**Problem details**.
Wherever a line of the data contains "wire", copy that line.

[[ Recorded data, beginning ]]

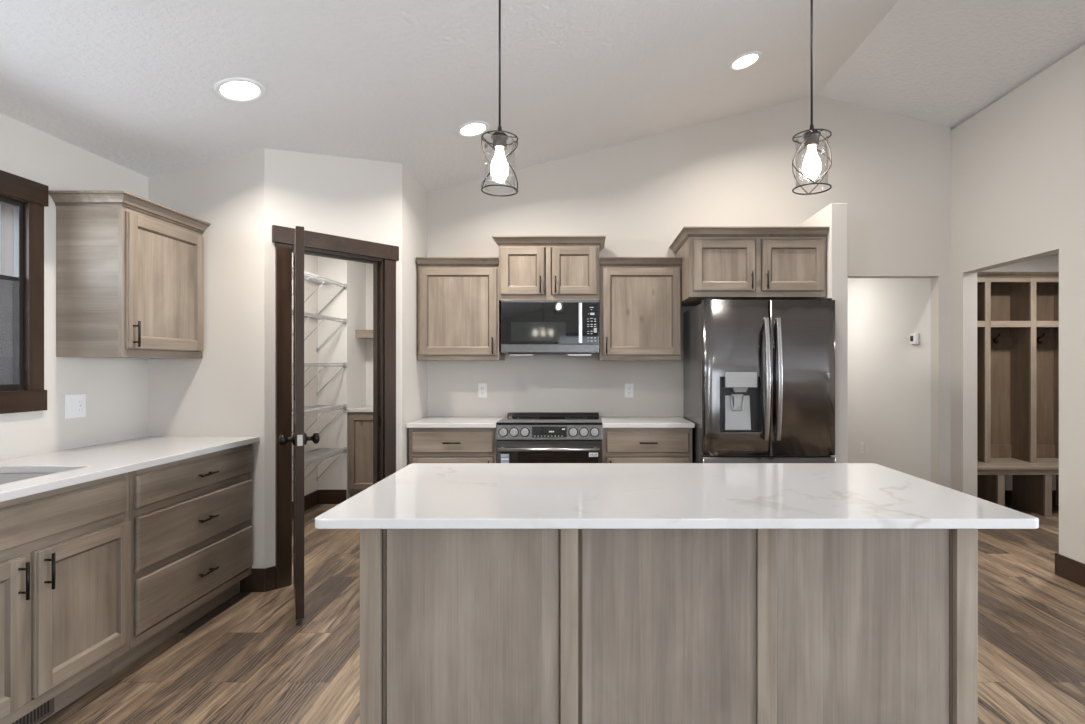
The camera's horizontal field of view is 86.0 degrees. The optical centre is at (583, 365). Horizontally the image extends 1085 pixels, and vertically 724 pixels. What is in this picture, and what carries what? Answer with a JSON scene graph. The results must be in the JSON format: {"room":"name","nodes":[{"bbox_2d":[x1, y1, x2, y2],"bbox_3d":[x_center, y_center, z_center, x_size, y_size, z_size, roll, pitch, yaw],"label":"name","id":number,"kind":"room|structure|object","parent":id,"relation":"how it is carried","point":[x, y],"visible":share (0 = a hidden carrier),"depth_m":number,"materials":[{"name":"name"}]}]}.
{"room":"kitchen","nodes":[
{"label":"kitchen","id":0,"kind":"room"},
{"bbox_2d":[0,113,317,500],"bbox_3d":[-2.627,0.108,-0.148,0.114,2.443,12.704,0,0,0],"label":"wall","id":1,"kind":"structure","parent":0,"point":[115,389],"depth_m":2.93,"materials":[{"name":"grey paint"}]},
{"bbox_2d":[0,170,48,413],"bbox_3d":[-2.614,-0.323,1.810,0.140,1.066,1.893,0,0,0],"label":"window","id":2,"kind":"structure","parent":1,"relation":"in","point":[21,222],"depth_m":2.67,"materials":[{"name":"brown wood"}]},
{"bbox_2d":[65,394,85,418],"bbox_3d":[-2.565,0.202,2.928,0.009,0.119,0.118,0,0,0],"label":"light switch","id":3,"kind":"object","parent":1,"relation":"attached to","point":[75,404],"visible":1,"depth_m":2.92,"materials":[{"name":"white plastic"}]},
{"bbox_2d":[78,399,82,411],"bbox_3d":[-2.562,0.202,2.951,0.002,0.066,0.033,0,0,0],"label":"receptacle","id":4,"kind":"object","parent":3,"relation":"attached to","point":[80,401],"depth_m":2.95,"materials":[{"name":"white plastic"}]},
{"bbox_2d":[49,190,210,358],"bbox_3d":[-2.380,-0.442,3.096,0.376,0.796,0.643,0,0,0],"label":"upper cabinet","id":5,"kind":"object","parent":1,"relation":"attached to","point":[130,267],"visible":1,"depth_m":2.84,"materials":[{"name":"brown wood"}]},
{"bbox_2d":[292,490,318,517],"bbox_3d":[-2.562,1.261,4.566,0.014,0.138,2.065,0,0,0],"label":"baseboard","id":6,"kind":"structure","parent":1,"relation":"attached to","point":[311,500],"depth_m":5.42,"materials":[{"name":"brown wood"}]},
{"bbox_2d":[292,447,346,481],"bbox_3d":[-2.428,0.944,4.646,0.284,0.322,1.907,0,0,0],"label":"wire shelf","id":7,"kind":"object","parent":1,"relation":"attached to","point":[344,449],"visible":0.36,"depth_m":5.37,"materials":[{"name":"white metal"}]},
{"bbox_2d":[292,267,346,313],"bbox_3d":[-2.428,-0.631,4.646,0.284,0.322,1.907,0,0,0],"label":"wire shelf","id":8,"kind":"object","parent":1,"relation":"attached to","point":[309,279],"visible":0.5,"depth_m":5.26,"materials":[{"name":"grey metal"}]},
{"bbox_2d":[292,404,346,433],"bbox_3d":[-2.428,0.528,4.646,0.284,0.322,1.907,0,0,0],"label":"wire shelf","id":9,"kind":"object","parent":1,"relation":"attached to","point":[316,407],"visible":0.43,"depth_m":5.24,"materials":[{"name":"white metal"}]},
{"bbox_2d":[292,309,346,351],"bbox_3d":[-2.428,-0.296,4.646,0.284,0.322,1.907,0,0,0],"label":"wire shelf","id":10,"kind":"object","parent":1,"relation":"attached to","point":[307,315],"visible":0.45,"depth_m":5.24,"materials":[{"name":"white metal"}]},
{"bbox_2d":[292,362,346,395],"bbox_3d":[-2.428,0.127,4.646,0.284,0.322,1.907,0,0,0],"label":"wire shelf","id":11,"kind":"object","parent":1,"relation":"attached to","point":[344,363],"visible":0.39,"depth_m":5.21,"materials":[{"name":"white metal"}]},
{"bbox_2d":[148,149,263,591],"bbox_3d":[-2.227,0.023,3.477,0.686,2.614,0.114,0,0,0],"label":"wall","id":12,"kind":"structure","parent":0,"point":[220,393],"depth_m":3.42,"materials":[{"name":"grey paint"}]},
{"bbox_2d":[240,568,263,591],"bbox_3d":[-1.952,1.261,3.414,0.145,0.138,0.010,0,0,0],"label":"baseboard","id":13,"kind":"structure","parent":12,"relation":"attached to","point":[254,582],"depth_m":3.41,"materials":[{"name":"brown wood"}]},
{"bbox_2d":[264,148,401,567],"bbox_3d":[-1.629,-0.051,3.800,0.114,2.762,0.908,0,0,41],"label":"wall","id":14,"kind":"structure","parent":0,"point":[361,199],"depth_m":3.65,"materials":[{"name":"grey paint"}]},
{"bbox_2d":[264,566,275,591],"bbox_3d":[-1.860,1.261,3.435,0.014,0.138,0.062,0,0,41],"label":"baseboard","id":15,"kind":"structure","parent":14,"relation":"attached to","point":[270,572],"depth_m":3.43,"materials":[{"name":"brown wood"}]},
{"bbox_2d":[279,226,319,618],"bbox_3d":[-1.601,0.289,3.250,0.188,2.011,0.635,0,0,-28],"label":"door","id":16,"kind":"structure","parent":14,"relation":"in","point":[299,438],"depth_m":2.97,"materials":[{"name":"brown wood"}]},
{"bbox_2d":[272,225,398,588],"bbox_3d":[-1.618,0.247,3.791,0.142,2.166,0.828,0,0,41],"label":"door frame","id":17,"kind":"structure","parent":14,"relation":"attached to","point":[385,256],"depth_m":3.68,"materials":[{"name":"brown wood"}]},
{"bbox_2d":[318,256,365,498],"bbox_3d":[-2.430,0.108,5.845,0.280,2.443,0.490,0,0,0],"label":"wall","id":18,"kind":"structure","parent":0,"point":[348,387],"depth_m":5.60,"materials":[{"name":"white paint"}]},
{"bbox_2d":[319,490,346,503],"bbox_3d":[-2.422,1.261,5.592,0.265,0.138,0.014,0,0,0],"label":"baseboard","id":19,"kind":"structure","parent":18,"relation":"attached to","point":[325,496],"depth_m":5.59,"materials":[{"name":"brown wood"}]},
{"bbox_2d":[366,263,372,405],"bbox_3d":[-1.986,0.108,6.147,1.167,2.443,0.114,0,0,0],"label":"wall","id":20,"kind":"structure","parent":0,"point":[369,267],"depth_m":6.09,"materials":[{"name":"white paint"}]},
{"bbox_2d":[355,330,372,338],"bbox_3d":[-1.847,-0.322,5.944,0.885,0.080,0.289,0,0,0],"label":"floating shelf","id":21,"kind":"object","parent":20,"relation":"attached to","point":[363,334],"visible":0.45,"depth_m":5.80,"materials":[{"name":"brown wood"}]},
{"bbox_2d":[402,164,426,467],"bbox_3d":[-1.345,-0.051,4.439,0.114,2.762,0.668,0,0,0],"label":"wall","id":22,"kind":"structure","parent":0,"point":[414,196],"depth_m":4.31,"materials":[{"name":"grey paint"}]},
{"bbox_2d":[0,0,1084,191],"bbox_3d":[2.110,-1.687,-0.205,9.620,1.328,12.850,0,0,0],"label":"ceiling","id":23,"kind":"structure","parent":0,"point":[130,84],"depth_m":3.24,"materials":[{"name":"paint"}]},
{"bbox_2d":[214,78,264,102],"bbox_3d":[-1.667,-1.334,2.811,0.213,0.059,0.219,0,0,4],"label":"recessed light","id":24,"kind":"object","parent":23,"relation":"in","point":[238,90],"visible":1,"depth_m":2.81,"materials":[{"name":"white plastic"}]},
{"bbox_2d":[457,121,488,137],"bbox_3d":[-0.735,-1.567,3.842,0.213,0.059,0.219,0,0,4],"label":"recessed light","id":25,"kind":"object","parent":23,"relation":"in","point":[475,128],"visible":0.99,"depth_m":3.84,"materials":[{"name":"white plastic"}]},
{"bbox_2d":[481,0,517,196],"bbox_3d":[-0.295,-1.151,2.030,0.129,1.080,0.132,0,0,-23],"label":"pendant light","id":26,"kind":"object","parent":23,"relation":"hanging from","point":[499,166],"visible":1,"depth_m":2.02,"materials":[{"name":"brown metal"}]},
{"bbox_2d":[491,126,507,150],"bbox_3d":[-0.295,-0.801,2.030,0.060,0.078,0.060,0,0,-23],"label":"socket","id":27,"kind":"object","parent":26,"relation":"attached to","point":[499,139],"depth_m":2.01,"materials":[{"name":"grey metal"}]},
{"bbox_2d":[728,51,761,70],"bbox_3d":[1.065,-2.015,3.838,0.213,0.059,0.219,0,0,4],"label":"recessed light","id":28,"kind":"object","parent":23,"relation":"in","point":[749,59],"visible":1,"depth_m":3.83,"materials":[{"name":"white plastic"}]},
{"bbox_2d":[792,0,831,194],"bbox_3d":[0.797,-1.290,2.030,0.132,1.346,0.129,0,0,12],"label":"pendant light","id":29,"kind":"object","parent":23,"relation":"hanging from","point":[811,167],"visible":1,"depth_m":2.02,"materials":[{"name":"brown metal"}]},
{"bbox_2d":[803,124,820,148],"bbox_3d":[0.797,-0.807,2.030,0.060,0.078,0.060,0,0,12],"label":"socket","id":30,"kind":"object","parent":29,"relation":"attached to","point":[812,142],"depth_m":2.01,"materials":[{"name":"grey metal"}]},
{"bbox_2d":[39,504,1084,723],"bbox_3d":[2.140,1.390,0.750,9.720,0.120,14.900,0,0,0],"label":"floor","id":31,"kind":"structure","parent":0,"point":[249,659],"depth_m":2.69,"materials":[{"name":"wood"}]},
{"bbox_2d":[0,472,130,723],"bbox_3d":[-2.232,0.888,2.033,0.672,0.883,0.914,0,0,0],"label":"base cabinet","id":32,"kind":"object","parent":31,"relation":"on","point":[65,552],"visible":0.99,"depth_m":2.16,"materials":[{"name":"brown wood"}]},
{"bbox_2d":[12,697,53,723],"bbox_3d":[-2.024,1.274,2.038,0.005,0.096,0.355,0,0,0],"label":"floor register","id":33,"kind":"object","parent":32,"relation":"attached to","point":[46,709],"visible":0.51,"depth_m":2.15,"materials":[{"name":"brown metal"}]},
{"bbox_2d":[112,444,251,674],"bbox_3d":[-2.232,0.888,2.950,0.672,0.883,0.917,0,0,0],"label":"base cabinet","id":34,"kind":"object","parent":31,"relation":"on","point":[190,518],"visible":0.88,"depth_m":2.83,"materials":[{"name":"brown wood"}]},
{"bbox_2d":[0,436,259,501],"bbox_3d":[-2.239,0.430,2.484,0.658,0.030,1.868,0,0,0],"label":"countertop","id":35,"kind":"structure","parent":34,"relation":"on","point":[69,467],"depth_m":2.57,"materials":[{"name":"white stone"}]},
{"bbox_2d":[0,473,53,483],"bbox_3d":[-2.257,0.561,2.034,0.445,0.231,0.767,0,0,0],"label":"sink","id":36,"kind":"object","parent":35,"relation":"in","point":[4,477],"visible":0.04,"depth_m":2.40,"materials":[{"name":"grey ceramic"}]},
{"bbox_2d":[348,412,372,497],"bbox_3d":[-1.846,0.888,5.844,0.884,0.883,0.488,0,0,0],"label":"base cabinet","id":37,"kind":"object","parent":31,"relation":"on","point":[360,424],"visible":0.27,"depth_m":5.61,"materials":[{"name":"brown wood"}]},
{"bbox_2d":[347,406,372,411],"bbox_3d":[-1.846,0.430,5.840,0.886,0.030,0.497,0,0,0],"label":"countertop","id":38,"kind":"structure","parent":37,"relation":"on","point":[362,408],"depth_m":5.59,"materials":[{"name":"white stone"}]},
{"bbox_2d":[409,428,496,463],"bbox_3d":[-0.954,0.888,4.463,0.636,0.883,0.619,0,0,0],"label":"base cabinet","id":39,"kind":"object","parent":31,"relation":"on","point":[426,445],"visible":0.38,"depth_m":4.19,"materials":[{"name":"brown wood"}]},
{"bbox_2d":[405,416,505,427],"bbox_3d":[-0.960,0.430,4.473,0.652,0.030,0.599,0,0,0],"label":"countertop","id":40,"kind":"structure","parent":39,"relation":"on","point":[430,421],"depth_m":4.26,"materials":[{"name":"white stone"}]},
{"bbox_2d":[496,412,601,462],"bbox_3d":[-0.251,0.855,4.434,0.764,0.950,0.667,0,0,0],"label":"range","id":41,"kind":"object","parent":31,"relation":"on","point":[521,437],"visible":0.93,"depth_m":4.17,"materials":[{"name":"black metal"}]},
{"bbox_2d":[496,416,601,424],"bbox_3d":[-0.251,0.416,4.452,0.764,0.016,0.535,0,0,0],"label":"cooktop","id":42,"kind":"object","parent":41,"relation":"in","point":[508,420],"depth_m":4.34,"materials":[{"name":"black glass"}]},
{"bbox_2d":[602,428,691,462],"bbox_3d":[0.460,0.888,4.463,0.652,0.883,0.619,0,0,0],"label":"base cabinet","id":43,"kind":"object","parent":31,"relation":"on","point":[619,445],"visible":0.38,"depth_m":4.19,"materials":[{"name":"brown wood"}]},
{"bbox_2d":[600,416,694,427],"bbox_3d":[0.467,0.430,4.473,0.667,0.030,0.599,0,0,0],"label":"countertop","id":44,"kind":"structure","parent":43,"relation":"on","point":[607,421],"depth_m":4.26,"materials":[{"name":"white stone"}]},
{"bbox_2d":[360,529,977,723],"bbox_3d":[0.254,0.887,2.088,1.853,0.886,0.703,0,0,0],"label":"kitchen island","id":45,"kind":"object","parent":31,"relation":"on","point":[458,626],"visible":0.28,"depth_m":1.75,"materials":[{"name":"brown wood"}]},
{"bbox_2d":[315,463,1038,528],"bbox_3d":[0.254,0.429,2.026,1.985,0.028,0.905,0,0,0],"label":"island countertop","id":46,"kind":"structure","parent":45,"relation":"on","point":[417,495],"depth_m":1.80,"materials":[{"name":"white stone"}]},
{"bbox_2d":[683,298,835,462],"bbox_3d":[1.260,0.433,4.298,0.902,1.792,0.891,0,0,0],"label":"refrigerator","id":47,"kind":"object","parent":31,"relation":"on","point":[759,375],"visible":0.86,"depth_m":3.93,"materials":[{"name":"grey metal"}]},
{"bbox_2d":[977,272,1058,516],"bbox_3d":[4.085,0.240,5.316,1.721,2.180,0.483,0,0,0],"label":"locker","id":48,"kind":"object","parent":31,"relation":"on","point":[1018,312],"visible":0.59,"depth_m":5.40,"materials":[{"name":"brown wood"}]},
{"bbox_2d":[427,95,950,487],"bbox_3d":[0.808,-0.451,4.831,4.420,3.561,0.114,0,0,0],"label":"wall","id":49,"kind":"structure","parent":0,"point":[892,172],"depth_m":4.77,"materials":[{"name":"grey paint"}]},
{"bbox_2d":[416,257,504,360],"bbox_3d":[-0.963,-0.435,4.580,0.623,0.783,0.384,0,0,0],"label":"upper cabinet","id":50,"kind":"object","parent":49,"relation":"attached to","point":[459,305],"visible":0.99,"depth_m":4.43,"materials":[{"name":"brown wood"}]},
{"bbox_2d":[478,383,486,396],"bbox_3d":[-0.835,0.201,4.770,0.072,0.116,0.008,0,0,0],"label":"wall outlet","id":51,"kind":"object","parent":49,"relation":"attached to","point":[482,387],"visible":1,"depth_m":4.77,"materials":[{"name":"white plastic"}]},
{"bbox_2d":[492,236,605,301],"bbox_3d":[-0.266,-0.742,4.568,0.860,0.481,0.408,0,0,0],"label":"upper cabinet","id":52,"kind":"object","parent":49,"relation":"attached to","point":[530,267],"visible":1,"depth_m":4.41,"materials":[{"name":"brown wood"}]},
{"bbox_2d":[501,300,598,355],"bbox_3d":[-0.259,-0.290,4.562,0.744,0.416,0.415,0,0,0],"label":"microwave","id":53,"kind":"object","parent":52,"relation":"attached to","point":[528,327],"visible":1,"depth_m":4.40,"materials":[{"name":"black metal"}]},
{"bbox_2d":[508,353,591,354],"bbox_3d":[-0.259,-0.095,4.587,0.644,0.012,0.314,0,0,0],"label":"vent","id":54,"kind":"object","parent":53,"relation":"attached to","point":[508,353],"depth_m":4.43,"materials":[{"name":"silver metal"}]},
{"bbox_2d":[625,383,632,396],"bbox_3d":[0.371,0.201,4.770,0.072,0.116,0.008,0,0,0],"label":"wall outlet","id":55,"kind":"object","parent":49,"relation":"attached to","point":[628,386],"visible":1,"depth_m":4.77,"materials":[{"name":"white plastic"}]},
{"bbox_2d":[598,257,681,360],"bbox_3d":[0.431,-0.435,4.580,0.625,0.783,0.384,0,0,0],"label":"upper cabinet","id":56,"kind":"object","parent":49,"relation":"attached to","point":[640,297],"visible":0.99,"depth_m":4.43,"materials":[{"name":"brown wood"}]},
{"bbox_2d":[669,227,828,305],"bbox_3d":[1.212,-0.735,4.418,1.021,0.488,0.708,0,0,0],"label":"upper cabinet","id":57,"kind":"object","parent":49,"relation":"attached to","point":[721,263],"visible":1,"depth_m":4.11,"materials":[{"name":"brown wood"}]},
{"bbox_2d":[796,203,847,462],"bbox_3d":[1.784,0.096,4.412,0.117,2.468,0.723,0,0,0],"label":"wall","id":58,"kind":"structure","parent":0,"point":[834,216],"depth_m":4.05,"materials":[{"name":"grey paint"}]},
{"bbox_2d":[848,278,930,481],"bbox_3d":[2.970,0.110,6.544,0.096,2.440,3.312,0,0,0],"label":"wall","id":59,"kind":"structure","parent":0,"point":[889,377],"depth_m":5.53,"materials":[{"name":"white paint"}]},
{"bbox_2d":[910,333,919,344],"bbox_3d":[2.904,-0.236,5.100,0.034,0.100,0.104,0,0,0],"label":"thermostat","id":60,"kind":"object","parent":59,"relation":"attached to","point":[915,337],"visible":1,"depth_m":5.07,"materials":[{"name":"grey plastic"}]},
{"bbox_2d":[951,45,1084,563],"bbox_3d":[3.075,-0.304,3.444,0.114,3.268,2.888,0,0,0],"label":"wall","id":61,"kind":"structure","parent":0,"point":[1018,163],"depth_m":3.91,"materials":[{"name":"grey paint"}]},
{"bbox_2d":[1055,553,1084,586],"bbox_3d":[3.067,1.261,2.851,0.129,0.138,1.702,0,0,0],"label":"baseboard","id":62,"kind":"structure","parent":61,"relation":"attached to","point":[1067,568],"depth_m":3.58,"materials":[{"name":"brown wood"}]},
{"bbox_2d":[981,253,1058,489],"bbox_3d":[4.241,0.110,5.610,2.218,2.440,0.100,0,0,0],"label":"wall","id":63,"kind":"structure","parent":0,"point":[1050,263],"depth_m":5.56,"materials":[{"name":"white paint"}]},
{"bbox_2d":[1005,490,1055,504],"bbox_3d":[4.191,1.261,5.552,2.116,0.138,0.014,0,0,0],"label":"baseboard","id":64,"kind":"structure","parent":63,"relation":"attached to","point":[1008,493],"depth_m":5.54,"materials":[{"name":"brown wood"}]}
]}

[[ Recorded data, end ]]

**Written response**.
{"bbox_2d":[292,447,346,481],"bbox_3d":[-2.428,0.944,4.646,0.284,0.322,1.907,0,0,0],"label":"wire shelf","id":7,"kind":"object","parent":1,"relation":"attached to","point":[344,449],"visible":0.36,"depth_m":5.37,"materials":[{"name":"white metal"}]},
{"bbox_2d":[292,267,346,313],"bbox_3d":[-2.428,-0.631,4.646,0.284,0.322,1.907,0,0,0],"label":"wire shelf","id":8,"kind":"object","parent":1,"relation":"attached to","point":[309,279],"visible":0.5,"depth_m":5.26,"materials":[{"name":"grey metal"}]},
{"bbox_2d":[292,404,346,433],"bbox_3d":[-2.428,0.528,4.646,0.284,0.322,1.907,0,0,0],"label":"wire shelf","id":9,"kind":"object","parent":1,"relation":"attached to","point":[316,407],"visible":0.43,"depth_m":5.24,"materials":[{"name":"white metal"}]},
{"bbox_2d":[292,309,346,351],"bbox_3d":[-2.428,-0.296,4.646,0.284,0.322,1.907,0,0,0],"label":"wire shelf","id":10,"kind":"object","parent":1,"relation":"attached to","point":[307,315],"visible":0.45,"depth_m":5.24,"materials":[{"name":"white metal"}]},
{"bbox_2d":[292,362,346,395],"bbox_3d":[-2.428,0.127,4.646,0.284,0.322,1.907,0,0,0],"label":"wire shelf","id":11,"kind":"object","parent":1,"relation":"attached to","point":[344,363],"visible":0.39,"depth_m":5.21,"materials":[{"name":"white metal"}]},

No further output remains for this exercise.